NEW YORK ­– Religious freedom advocates are heralding a unanimous Supreme Court decision that upholds the ability of a faith-based foster care agency to operate according to its faith as a statement from the nation’s highest court of its commitment to religious liberty.

The much-anticipated Fulton v. The City of Philadelphia decision was announced on June 17. It mandates that the city of Philadelphia cannot refuse to work with Catholic Social Services of the Archdiocese of Philadelphia because it will not certify same-sex couples as foster parents.

“This is a strong endorsement of religious freedom from a unanimous Supreme Court,” said Lori Windham, senior counsel at Becket Law, who represented the plaintiffs in the case. “The justices recognize that religious social services of many different faiths can come together to serve their communities and that governments should not restrict them because of their religious beliefs.”

Fulton v. Philadelphia dates back to 2018 when a newspaper story recounted the Archdiocese of Philadelphia’s position that Catholic Social Services would not certify same-sex couples as foster parents. After subsequent calls for an investigation, the city told Catholic Social Services that unless it agreed to certify same-sex couples it would no longer refer children to or renew its contract with the agency.

Catholic Social Services and three affiliated foster parents sued the city on the basis that the decision violated the Free Exercise and Free Speech Clauses of the First Amendment.

In the decision written for the court, Chief Justice John Roberts noted that Catholic Social Services does not object to certifying gay or lesbian individuals as single foster parents or to placing gay and lesbian children. No same-sex couple has ever sought certification from Catholic Social Services, he added, and if one did they would direct the couple to another agency in the city.

After the decision was made, Toni Simms-Busch — one of the foster parents that filed the suit along with Sharonell Fulton and Cecilia Paul — expressed her gratitude for the decision alongside Windham and Archbishop Nelson Perez of Philadelphia.

“It has been a long journey for me and all of the families supporting Catholic Social Services through this legal battle, but I’m grateful that we can finally rest knowing that the agency that brought my family together can continue to do the same for other families,” said Busch, the mother of two adopted boys.

“Each year, there are families able to care for children that need help,” she added. “They can succeed with the support of an agency that shares and affirms their faith. Keeping Catholic Social Services open ensures that families can be a part of the solution.”

Philadelphia Archbishop Nelson J. Perez said the decision “brings light and relief for children in need of loving homes and for the heroic foster parents who open their hearts and doors to care for them.”

Justice Samuel Alito, however, warned “this decision might as well be written on the dissolving paper sold in magic shops.”

That’s because the city can get around the ruling by eliminating a provision in its contract with Catholic Social Services that gives the commissioner of the department of human services the authority over exemptions from the general anti-discriminatory law.

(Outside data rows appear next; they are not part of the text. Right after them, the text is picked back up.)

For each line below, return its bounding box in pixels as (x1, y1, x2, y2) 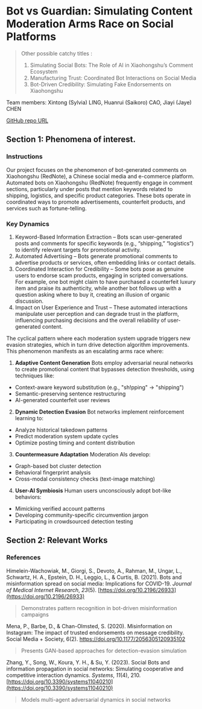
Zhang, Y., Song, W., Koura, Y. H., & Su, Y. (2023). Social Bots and (6, 658, 170, 666)
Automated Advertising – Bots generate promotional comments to (14, 252, 178, 260)
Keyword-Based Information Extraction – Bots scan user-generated (14, 233, 182, 241)
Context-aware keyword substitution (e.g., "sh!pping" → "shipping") (14, 383, 184, 391)
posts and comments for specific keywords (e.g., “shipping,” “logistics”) (14, 239, 194, 247)
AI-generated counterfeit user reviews (14, 396, 110, 403)
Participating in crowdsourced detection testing (14, 517, 133, 525)
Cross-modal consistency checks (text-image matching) (14, 475, 156, 482)
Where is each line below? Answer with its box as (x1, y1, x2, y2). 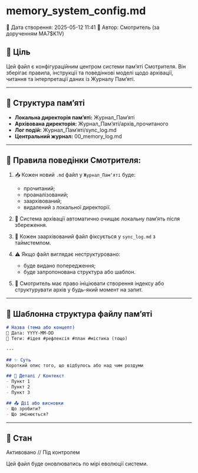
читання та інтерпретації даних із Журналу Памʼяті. (6, 75, 136, 82)
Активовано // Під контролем (6, 449, 80, 456)
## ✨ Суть (6, 357, 31, 363)
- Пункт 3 (6, 390, 31, 396)
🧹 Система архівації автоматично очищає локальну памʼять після (14, 215, 180, 222)
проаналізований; (23, 191, 69, 199)
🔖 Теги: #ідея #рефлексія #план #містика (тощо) (6, 335, 128, 341)
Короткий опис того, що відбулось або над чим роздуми (6, 362, 144, 368)
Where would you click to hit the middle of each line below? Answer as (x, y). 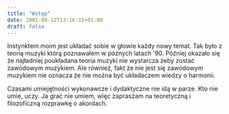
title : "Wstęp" (29, 13)
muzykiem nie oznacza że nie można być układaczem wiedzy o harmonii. (111, 75)
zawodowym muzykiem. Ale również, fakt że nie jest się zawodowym (105, 68)
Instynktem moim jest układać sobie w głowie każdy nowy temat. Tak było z (115, 46)
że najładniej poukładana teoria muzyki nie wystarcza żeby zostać (101, 61)
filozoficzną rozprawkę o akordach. (57, 104)
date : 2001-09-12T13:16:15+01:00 (55, 20)
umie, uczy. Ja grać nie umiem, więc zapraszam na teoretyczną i (99, 96)
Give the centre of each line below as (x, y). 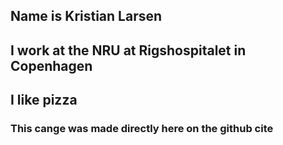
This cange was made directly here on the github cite (142, 129)
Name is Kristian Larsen (86, 16)
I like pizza (44, 100)
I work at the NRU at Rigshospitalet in (128, 50)
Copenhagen (51, 65)
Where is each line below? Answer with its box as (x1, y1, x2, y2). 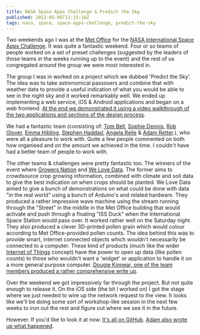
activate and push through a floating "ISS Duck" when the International (6, 210, 180, 218)
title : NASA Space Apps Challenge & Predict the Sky (6, 8, 140, 15)
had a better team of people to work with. (6, 148, 109, 155)
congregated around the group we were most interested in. (6, 62, 152, 69)
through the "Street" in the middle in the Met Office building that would (6, 204, 180, 211)
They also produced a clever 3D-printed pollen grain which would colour (6, 223, 185, 230)
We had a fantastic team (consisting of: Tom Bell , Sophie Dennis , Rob (6, 123, 177, 130)
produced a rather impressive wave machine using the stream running (6, 198, 179, 205)
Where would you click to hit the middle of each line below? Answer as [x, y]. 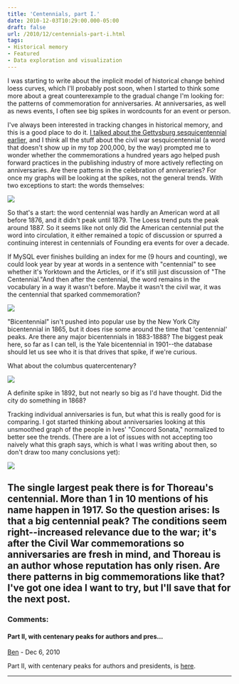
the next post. [39, 599]
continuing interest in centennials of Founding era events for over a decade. [118, 242]
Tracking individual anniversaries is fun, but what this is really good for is [114, 414]
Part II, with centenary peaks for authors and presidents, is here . [101, 666]
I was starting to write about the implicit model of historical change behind [116, 81]
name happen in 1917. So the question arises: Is [114, 510]
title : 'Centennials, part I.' [54, 14]
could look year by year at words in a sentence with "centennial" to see [112, 264]
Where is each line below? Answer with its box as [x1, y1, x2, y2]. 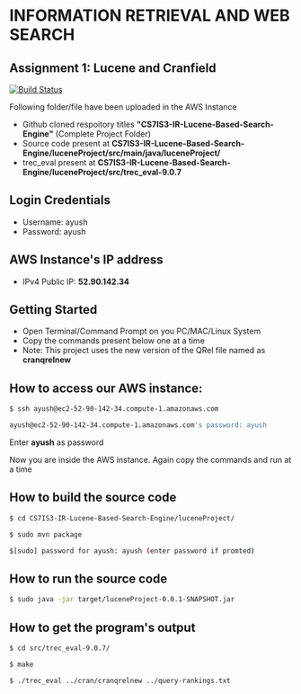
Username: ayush [22, 217, 88, 227]
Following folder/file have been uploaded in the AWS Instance [9, 102, 237, 112]
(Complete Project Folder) [55, 129, 151, 139]
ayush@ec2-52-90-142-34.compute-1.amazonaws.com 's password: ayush [9, 421, 268, 430]
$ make [9, 660, 34, 669]
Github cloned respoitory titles [22, 119, 135, 129]
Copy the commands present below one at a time [22, 335, 205, 346]
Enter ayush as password [9, 437, 104, 448]
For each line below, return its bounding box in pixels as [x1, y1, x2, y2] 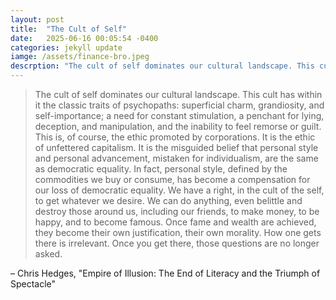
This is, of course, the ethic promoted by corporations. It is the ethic [34, 131, 316, 143]
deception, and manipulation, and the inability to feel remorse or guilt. [34, 121, 322, 132]
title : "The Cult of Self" [10, 24, 128, 34]
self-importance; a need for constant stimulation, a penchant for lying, [34, 110, 325, 121]
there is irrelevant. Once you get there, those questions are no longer [34, 237, 320, 249]
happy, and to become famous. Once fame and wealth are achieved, [34, 216, 317, 228]
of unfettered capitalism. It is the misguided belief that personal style [34, 142, 319, 153]
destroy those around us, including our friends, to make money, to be [34, 206, 320, 217]
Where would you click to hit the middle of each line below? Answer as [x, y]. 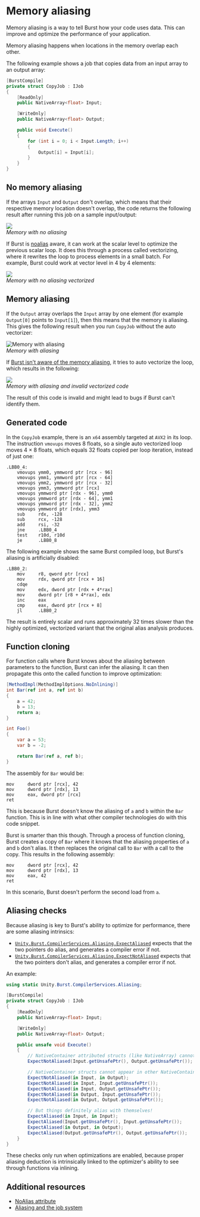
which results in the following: [43, 368]
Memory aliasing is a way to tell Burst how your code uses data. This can [96, 27]
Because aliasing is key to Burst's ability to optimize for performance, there [98, 925]
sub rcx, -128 [40, 519]
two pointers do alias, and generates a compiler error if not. [87, 949]
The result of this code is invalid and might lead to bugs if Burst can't [91, 397]
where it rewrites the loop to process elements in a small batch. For [88, 256]
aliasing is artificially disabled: [43, 557]
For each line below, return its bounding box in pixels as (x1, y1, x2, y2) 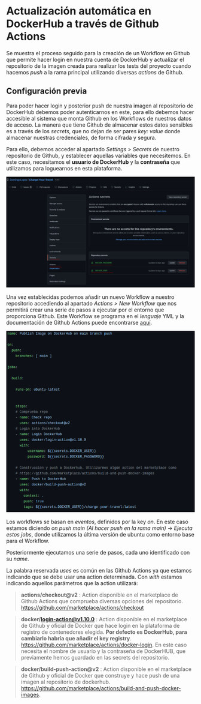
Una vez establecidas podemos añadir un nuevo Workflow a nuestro (6, 293, 175, 301)
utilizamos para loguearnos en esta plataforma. (6, 164, 123, 172)
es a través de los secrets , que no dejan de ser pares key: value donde (6, 127, 181, 134)
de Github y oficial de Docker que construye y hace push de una (20, 672, 180, 679)
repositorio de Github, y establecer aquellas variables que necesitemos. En (6, 152, 191, 159)
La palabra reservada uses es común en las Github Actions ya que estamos (6, 567, 192, 574)
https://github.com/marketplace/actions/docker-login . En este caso (20, 641, 187, 649)
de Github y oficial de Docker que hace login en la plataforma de (20, 622, 180, 630)

If that were to happen, Alito noted, “then, voilà, today’s decision will vanish – and the parties will be back where they started.”

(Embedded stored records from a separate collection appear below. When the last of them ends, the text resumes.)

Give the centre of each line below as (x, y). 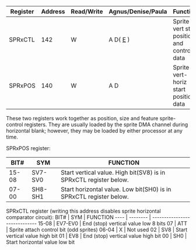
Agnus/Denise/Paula (138, 11)
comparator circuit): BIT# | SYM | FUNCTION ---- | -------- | (79, 217)
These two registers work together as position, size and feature (82, 118)
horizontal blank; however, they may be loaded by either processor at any (94, 131)
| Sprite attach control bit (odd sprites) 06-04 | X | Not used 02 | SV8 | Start (97, 230)
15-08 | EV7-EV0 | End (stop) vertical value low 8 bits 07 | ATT (113, 223)
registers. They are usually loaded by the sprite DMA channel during (106, 124)
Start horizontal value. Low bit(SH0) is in (116, 189)
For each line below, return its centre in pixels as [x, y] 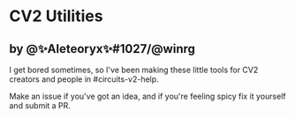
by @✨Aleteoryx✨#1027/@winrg [102, 49]
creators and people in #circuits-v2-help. [84, 79]
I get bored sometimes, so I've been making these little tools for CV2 [134, 70]
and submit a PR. [40, 106]
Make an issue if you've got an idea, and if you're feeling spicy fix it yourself [147, 96]
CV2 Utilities [56, 16]
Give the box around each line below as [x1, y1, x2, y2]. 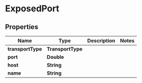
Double [46, 54, 64, 60]
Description [87, 38, 116, 44]
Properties [5, 23, 38, 31]
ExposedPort [5, 3, 60, 14]
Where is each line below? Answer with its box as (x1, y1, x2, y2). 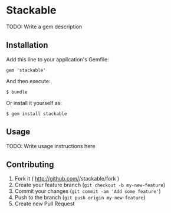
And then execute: (6, 77, 51, 84)
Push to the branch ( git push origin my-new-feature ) (14, 194, 146, 201)
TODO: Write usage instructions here (6, 142, 96, 149)
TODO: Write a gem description (6, 23, 83, 30)
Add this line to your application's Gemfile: (6, 55, 109, 63)
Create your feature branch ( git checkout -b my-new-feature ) (14, 181, 166, 189)
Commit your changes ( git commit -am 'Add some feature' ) (14, 188, 161, 195)
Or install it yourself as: (6, 99, 62, 106)
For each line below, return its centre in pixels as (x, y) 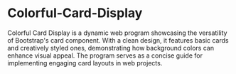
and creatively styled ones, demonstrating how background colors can (111, 48)
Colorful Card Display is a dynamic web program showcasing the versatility (117, 33)
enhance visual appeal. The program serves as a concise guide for (105, 55)
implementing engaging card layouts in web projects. (85, 63)
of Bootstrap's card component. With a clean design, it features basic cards (118, 40)
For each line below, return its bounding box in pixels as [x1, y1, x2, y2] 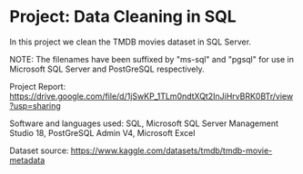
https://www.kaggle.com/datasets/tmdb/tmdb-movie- [70, 145, 273, 156]
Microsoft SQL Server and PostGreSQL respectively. [9, 63, 205, 74]
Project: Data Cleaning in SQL [9, 6, 237, 27]
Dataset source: [9, 145, 69, 156]
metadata [9, 154, 45, 165]
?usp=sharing [9, 100, 61, 111]
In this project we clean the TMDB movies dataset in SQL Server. [9, 36, 252, 47]
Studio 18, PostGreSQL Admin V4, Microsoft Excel [9, 127, 196, 138]
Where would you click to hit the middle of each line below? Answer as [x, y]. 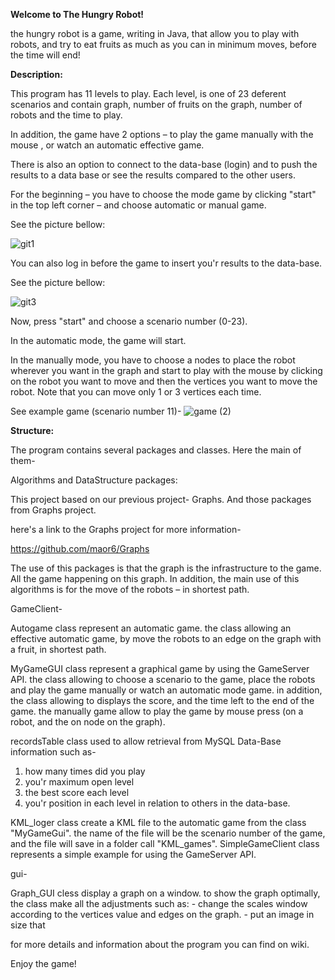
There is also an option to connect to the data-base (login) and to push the [164, 164]
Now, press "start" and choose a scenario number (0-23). [129, 321]
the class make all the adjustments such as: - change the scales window [159, 903]
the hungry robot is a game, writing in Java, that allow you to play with [155, 33]
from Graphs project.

Will Haun, counsel at Becket Law, said he thought this was highly unlikely.

“One, taking actions that demonstrate that Philadelphia could just change the contract like that either demonstrates selective enforcement and application, which violates the (first amendment) free exercise clause, or, more targeting against Catholic Social Services, which would also trigger the free exercise clause,” Haun said.

Another reason some have called the decision narrow is because it didn’t overturn the precedent set in the 1990 case Employment Division v. Smith, which holds that generally applicable laws not targeting religious practices do not violate the free exercise clause.

Haun said the Smith decision “turns the free exercise clause into just a probation on discriminating against religions.” As Alito pointed out in his concurring opinion, a rule that prohibits wearing hats in court, for example, would satisfy Smith even though it would prevent Orthodox Jewish men, Sikh men and many Muslim women from appearing.

Andrea Picciotti-Bayer, a lawyer and director of the Conscience Project, said that “the Supreme Court in exercising judicial restraint should normally take the narrow approach to resolving conflict.”

“What’s significant about the unanimous nature of the case is the signal that it sends to government actors right now and to the public at large that the free exercise of religion, which is specifically enumerated in the First Amendment, is going to be upheld and vindicated by the court, even by justices who span the ideological gamut,” Bayer said.